This science-fiction short story by Pavel Amnuel about a pulsar-orbiting planet illustrates the idea about the possibility of predicting discoveries, which is discussed in his article “Future of Science: Discoveries – Expected and Unexpectable”

The doctors told the truth: Kim Yavorsky indeed changed after the accident, as if all his life force had gone into restoring his hand.

Basiola hoped to sneak in without a sound, but a branch cracked under his foot. Caught off-guard, he stumbled over a hose that lay across the path and, barely keeping himself from falling, grabbed a rose bush. Kim, who turned back at his scream, watched his friend’s manipulations with a smile. They hugged.

“You’ve lost weight, Kim,” Basiola said, almost approvingly.

“Lost weight?” Yavorsky doubted him. “Ah, yes, we haven’t seen each other long. I lost twelve kilos when I was prepping for the zero-trans test, and another five after the accident. And don’t you look at me like that, Joo…”

“We don’t see each other much,” Basiola sighed. “At the institute I knew you in-and-out, but now only your outer shell looks familiar… almost.”

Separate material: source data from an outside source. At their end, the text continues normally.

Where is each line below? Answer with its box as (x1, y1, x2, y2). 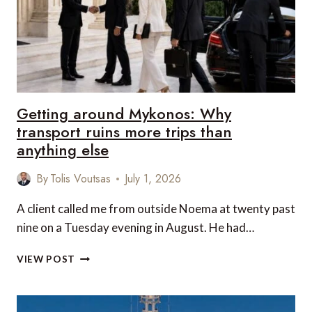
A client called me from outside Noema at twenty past (17, 201, 295, 216)
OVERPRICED (75, 7, 141, 18)
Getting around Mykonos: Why (17, 102, 231, 125)
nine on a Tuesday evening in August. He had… (17, 220, 254, 235)
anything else (17, 139, 109, 161)
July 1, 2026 (125, 171, 182, 187)
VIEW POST (17, 253, 76, 265)
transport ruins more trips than (17, 120, 232, 143)
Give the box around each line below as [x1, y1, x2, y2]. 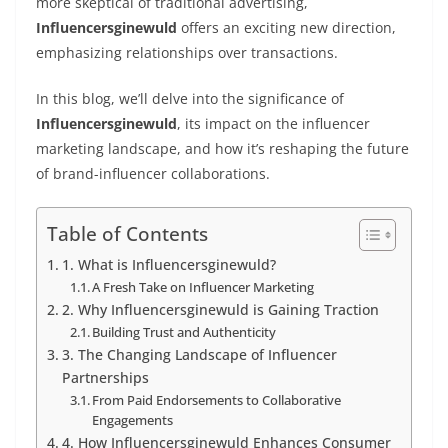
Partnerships [61, 368, 149, 388]
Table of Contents [47, 220, 208, 248]
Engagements [92, 411, 174, 430]
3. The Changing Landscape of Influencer [61, 345, 337, 365]
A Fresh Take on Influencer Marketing [92, 278, 315, 297]
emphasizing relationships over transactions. [36, 43, 338, 63]
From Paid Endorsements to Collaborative [92, 391, 342, 410]
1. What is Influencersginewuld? [61, 255, 276, 275]
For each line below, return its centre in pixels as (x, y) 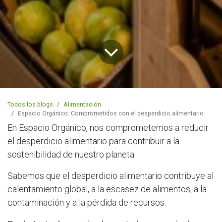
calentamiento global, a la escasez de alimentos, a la (107, 189)
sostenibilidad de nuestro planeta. (72, 155)
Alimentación (82, 105)
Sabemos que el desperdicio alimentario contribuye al (111, 176)
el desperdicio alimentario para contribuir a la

“You’d better drop me a problem, an unsolved one,” said Kim. “I got moldy in this clinic. Look, caterpillars are crawling all over me… Before the accident I was working on a discovery heurister. Have you heard of it?”

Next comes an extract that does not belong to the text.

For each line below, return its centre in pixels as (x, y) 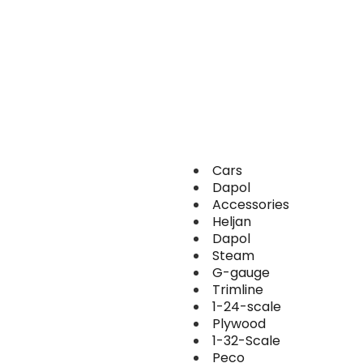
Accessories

Basiola had. Basiola’s attitude towards Kim’s work was certain and, of course, negative. Basiola did not want to discuss it now; he had no desire to turn this meeting with his old friend, whom he had not seen for three years, into a fruitless methodological dispute.

“I saw your Olya,” he said, clumsily changing the subject. “She’s growing more beautiful…”

“And me, not so much,” Kim finished his phrase. “Listen, Joo, if any of us two has changed, it’s you. You always pushed me away if you thought crazy that another idea of mine. Now you don’t believe in the predictability of scientific discovery, and you dodge the dispute. It doesn’t sound like you… Drop me a problem. You must have more problems than solutions at your Contacts Committee, don’t you? Remember the story with the Dorado pulsar.”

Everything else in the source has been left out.